Model Card: albor-base-50m
Model Details
| Field | Value |
|---|---|
| Name | albor-base-50m |
| Version | 1.0 (pipeline validation) |
| Type | Decoder-only Transformer (LLaMA-style) |
| Parameters | ~62M (hidden=512, layers=12 — “50M” is approximate label) |
| Architecture | hidden=512, layers=12, heads=8, kv_heads=2, ffn=2048 |
| Vocab Size | 32,768 (BPE, whitespace-split v1; later upgraded to ByteLevel BPE v2) |
| Context Length | 128 tokens (validation run; architecture supports 2048) |
| Training Data | 500 rows Python code, 64K tokens |
| Training Time | 110.7 seconds (CUDA on RTX 4090) |
| Framework | entrenar + realizar (CUDA, CudaTransformerTrainer) |
Intended Use
Pipeline validation only.
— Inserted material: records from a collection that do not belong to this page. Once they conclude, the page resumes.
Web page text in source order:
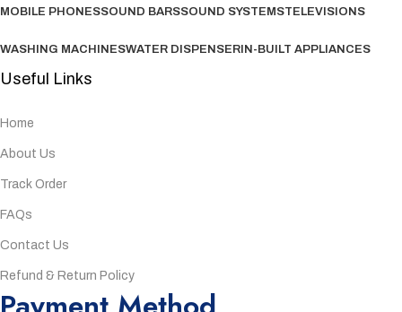
MOBILE PHONESSOUND BARSSOUND SYSTEMSTELEVISIONS
WASHING MACHINESWATER DISPENSER IN-BUILT APPLIANCES
Useful Links
Home
About Us
Track Order
FAQs
Contact Us
Refund & Return Policy
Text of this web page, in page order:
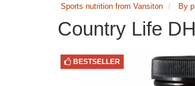
Sports nutrition from Vansiton By
Country Life
BESTSELLER
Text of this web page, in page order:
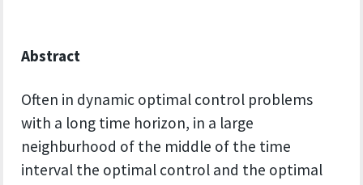
Abstract
Often in dynamic optimal control problems
with a long time horizon, in a large
neighburhood of the middle of the time
interval the optimal control and the optimal
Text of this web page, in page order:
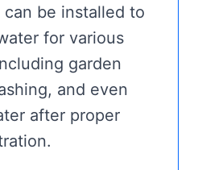
be installed to
for various
garden
and even
after proper
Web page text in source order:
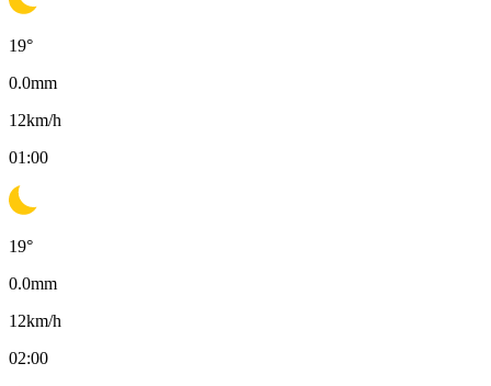
19°
0.0mm
12km/h
01:00
19°
0.0mm
12km/h
02:00
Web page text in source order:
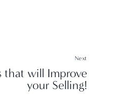
Next
that will Improve
your Selling!
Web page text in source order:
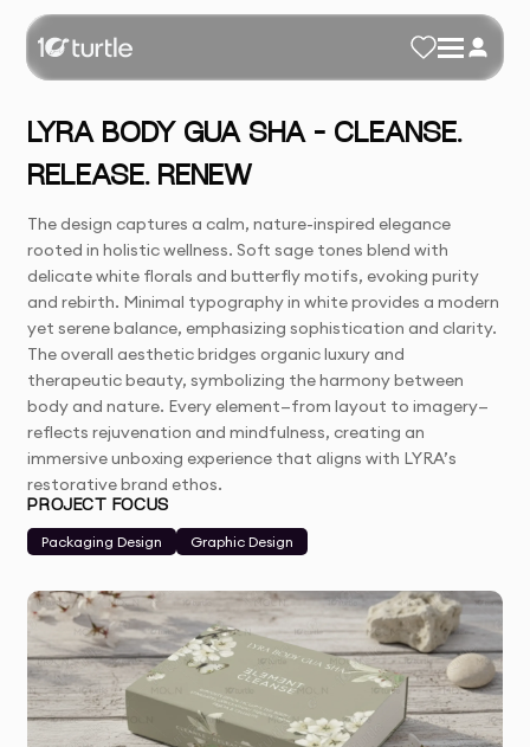
LYRA BODY GUA SHA – CLEANSE.
RELEASE. RENEW
The design captures a calm, nature-inspired elegance
rooted in holistic wellness. Soft sage tones blend with
delicate white florals and butterfly motifs, evoking purity
and rebirth. Minimal typography in white provides a modern
yet serene balance, emphasizing sophistication and clarity.
The overall aesthetic bridges organic luxury and
therapeutic beauty, symbolizing the harmony between
body and nature. Every element—from layout to imagery—
reflects rejuvenation and mindfulness, creating an
immersive unboxing experience that aligns with LYRA’s
restorative brand ethos.
PROJECT FOCUS
Packaging Design
Graphic Design
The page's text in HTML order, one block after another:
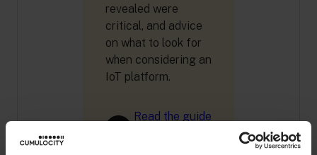
revealed were
critical, and advice
on what to look for
when considering an
IoT platform.
Read the guide
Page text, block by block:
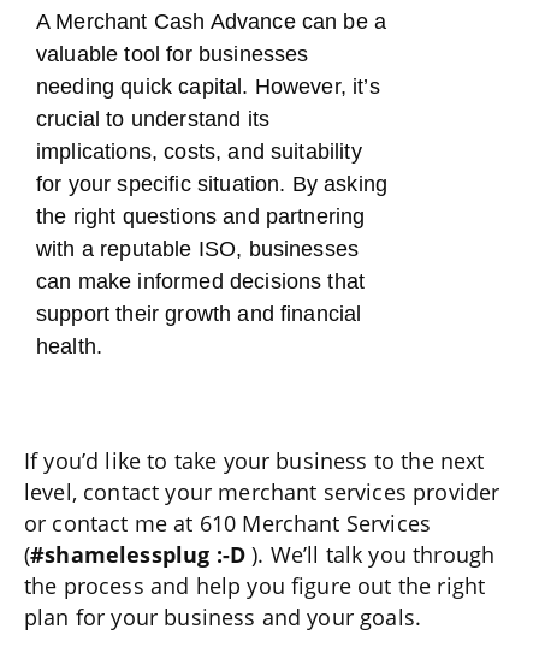
A Merchant Cash Advance can be a
valuable tool for businesses
needing quick capital. However, it’s
crucial to understand its
implications, costs, and suitability
for your specific situation. By asking
the right questions and partnering
with a reputable ISO, businesses
can make informed decisions that
support their growth and financial
health.
If you’d like to take your business to the next
level, contact your merchant services provider
or contact me at 610 Merchant Services
(#shamelessplug :-D ). We’ll talk you through
the process and help you figure out the right
plan for your business and your goals.
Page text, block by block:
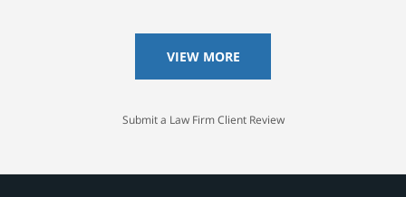
VIEW MORE
Submit a Law Firm Client Review
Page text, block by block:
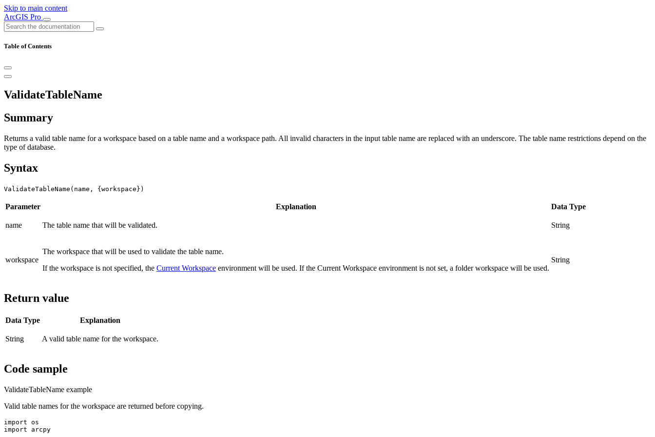
Skip to main content
ArcGIS Pro
Table of Contents
ValidateTableName
Summary
Returns a valid table name for a workspace based on a table name and a workspace path. All invalid characters in the input table name are replaced with an underscore. The table name restrictions depend on the
type of database.
Syntax
ValidateTableName(name, {workspace})
Parameter Explanation Data Type
name The table name that will be validated. String
workspace
The workspace that will be used to validate the table name.
If the workspace is not specified, the Current Workspace environment will be used. If the Current Workspace environment is not set, a folder workspace will be used.
String
Return value
Data Type Explanation
String A valid table name for the workspace.
Code sample
ValidateTableName example
Valid table names for the workspace are returned before copying.
import os
import arcpy
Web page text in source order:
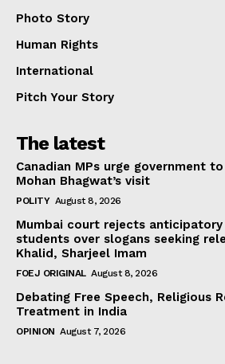
Photo Story
Human Rights
International
Pitch Your Story
The latest
Canadian MPs urge government
Mohan Bhagwat’s visit
POLITY August 8, 2026
Mumbai court rejects
students over slogans seeking
Khalid, Sharjeel Imam
FOEJ ORIGINAL August 8, 2026
Debating Free Speech, Religious
Treatment in India
OPINION August 7, 2026
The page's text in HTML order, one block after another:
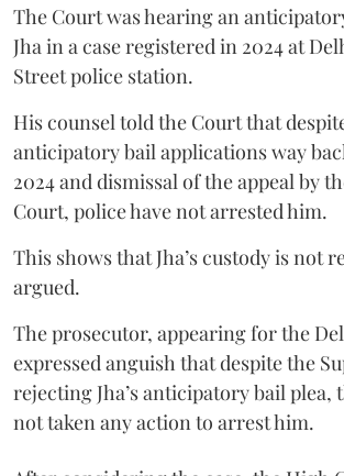
The Court was hearing an
Jha in a case registered in 2024 at
Street police station.
His counsel told the Court that
anticipatory bail applications way
2024 and dismissal of the appeal by
Court, police have not arrested him.
This shows that Jha’s custody is not
argued.
The prosecutor, appearing for the
expressed anguish that despite the
rejecting Jha’s anticipatory bail plea,
not taken any action to arrest him.
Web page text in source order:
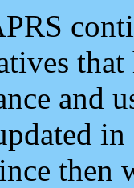
and
then
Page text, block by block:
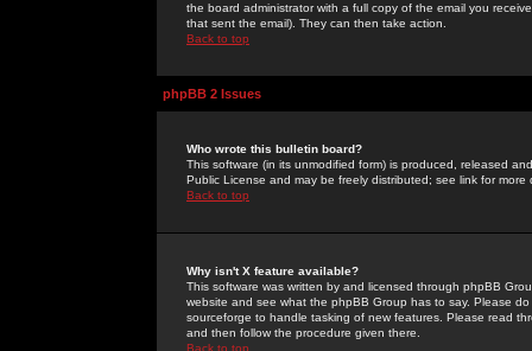
the board administrator with a full copy of the email you
that sent the email). They can then take action.
Back to top
phpBB 2 Issues
Who wrote this bulletin board?
This software (in its unmodified form) is produced, released
Public License and may be freely distributed; see link for more
Back to top
Why isn't X feature available?
This software was written by and licensed through phpBB
website and see what the phpBB Group has to say. Please
sourceforge to handle tasking of new features. Please read
and then follow the procedure given there.
Back to top
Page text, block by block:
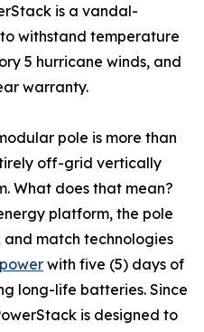
is a vandal-
withstand temperature
5 hurricane winds, and
warranty.
pole is more than
off-grid vertically
What does that mean?
platform, the pole
match technologies
with five (5) days of
long-life batteries. Since
is designed to
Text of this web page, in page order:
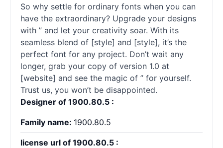
So why settle for ordinary fonts when you can
have the extraordinary? Upgrade your designs
with ” and let your creativity soar. With its
seamless blend of [style] and [style], it’s the
perfect font for any project. Don’t wait any
longer, grab your copy of version 1.0 at
[website] and see the magic of ” for yourself.
Trust us, you won’t be disappointed.
Designer of 1900.80.5 :
Family name: 1900.80.5
license url of 1900.80.5 :
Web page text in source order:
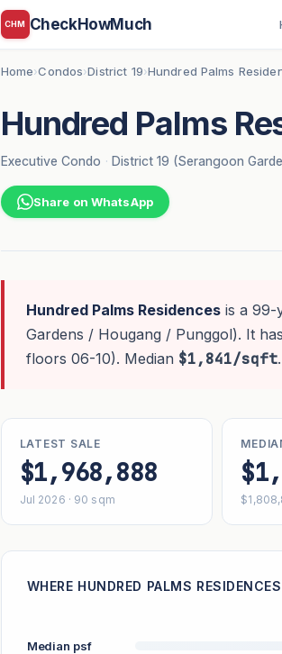
CHM CheckHowMuch
Home›Condos›District 19›Hundred Palms
Hundred Palms
Executive Condo · District 19 (Serangoon
Share on WhatsApp
Hundred Palms Residencesis a 99-
Gardens / Hougang / Punggol). It has
floors 06-10). Median $1,841/sqft
LATEST SALE
$1,968,888
Jul 2026 · 90 sqm
WHERE HUNDRED PALMS
Median psf
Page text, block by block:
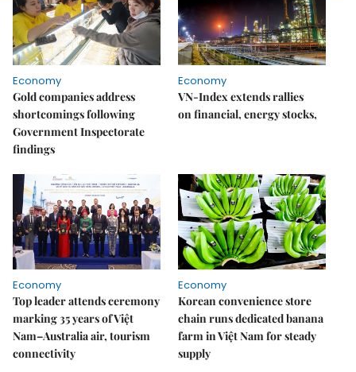
Economy
Gold companies address
shortcomings following
Government Inspectorate
findings
Economy
VN-Index extends rallies
on financial, energy stocks,
Economy
Top leader attends ceremony
marking 35 years of Việt
Nam–Australia air, tourism
connectivity
Economy
Korean convenience store
chain runs dedicated banana
farm in Việt Nam for steady
supply
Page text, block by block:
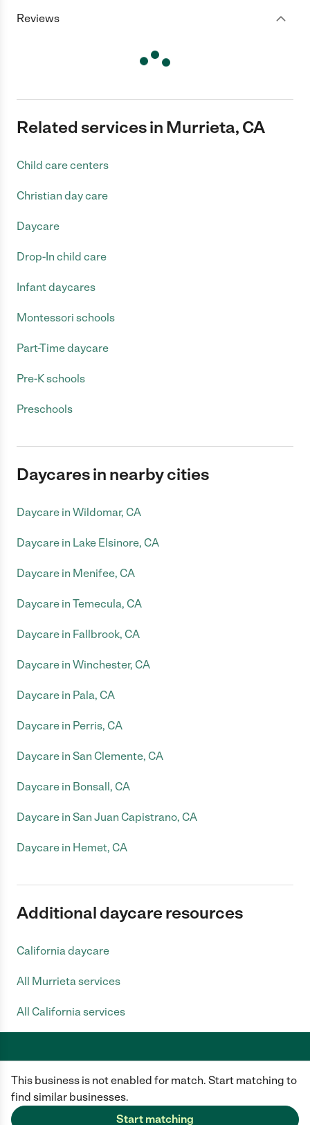
This business is not enabled for match. Start matching to
find similar businesses.
Start matching
Reviews
Related services in Murrieta, CA
Child care centers
Christian day care
Daycare
Drop-In child care
Infant daycares
Montessori schools
Part-Time daycare
Pre-K schools
Preschools
Daycares in nearby cities
Daycare in Wildomar, CA
Daycare in Lake Elsinore, CA
Daycare in Menifee, CA
Daycare in Temecula, CA
Daycare in Fallbrook, CA
Daycare in Winchester, CA
Daycare in Pala, CA
Daycare in Perris, CA
Daycare in San Clemente, CA
Daycare in Bonsall, CA
Daycare in San Juan Capistrano, CA
Daycare in Hemet, CA
Additional daycare resources
California daycare
All Murrieta services
All California services
Care.com does not employ any caregiver and is not responsible for the
conduct of any user of our site. All information in member profiles, job
posts, applications, and messages is created by users of our site and not
generated or verified by Care.com. You need to do your own diligence to

This model validates that the albor training stack (alimentar → entrenar → realizar) works end-to-end. It is NOT intended for code completion or any production use.
Training Details
- Optimizer: AdamW (lr=6e-4, β1=0.9, β2=0.95, wd=0.1)
- Steps: 31 optimizer steps (125 batches, gradient_accumulation=4)
- Mixed Precision: fp16
- Loss: 10.335 → 4.423 (perplexity 30,802 → 5.4)
- Compute: 76.8s CUDA matmul (69%), 32.9s transpose (30%), 0.9s alloc (1%)
Tokenizer
- Type: BPE with
split_whitespace()pre-tokenizer +</w>suffix - Vocab: 32,768 tokens
- Known Limitation: Normalizes whitespace (loses Python indentation)
- Source: Trained with
apr tokenize applyon 100K lines of Python code
FALSIFY Predictions
| ID | Prediction | Status |
|---|---|---|
| FALSIFY-ALBOR-001 | Loss decreases monotonically | CORROBORATED (10.3→4.42) |
| FALSIFY-ALBOR-002 | Gradient norms bounded | PENDING (per-step logging now available, ALB-035 FIXED) |
| FALSIFY-ALBOR-003 | Checkpoint determinism | UNTESTED |
Limitations
- Whitespace normalization in tokenizer makes output invalid Python
- Only 500 training rows (not representative of target distribution)
- Short context (128 tokens, not production 2048)
- No evaluation on code completion benchmarks (structural eval only)
Data Provenance
See docs/PROVENANCE.md for full SHA-256 hashes of all data artifacts.
Checkpoint
- Path:
checkpoints/albor-base-50m/model.safetensors(249 MB) - Metadata:
checkpoints/albor-base-50m/final_model.json